V. Certification Reminder: Compliance Requirements That Enterprises Must Complete Independently
Although our company does not directly provide certification services, we must specifically remind customers of the following necessary certifications:
China Customs Requirements: Overseas food manufacturers must register in accordance with General Administration of Customs of China (GACC) Announcement No. 141 (registration numbers can be verified on the “Internet + Customs” platform); coffee from unregistered enterprises will be returned.
Dutch Export Requirements: A health certificate (Certificate of Health) issued by the NVWA is required, certifying that the coffee is free from contaminants such as aflatoxins (≤10 μg/kg) and Salmonella.

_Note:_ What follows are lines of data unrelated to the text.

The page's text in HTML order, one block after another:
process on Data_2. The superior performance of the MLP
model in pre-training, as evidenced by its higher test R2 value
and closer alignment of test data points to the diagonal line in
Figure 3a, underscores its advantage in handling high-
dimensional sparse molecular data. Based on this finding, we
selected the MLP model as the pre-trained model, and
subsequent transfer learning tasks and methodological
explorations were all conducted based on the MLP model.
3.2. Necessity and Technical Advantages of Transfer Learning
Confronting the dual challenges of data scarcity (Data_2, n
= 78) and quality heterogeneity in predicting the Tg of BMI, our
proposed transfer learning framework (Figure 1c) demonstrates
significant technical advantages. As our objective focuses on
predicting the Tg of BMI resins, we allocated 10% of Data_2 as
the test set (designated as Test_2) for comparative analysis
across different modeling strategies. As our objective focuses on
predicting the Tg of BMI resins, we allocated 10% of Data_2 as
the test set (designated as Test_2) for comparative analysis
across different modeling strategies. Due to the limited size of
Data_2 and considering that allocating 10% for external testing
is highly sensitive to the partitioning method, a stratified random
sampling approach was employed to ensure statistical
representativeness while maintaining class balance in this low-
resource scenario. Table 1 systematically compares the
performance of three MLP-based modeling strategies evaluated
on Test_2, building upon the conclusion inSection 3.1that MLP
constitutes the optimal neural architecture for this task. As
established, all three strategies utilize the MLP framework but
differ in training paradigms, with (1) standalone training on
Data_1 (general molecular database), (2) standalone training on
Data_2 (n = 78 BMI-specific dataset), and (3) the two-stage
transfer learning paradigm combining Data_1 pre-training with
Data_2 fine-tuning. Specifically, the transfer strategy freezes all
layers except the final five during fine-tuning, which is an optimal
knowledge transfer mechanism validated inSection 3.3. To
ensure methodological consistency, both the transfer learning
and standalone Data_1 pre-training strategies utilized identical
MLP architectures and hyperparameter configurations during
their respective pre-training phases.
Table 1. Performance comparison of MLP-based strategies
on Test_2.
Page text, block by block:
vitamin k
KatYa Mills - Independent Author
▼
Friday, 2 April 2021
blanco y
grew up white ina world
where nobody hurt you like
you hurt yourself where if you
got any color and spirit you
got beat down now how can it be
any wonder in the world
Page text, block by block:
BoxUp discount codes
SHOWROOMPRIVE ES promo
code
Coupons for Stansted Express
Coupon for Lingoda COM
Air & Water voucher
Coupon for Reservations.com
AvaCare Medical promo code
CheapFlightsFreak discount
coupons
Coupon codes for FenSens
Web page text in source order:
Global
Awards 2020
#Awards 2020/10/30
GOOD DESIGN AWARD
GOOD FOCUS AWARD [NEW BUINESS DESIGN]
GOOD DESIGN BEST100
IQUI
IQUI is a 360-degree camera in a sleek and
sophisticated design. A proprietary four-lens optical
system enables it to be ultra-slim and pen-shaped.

Additional Certification: Organic certifications (e.g., EU Organic, China Organic) and Rainforest Alliance (RA) certification can enhance product premiums; applications must be submitted to certifying bodies (e.g., ECOCERT), and we can assist by providing trade documents (contracts, invoices) as supporting materials.
Conclusion: The core value of a Dutch coffee import agent lies in helping companies avoid compliance risks and reduce operational costs through professional document processing and logistics management. Choosing an agency with 20 years of experience can shorten the import cycle by 30% and raise the customs-clearance pass rate to over 98%, allowing businesses to focus on market expansion and brand building.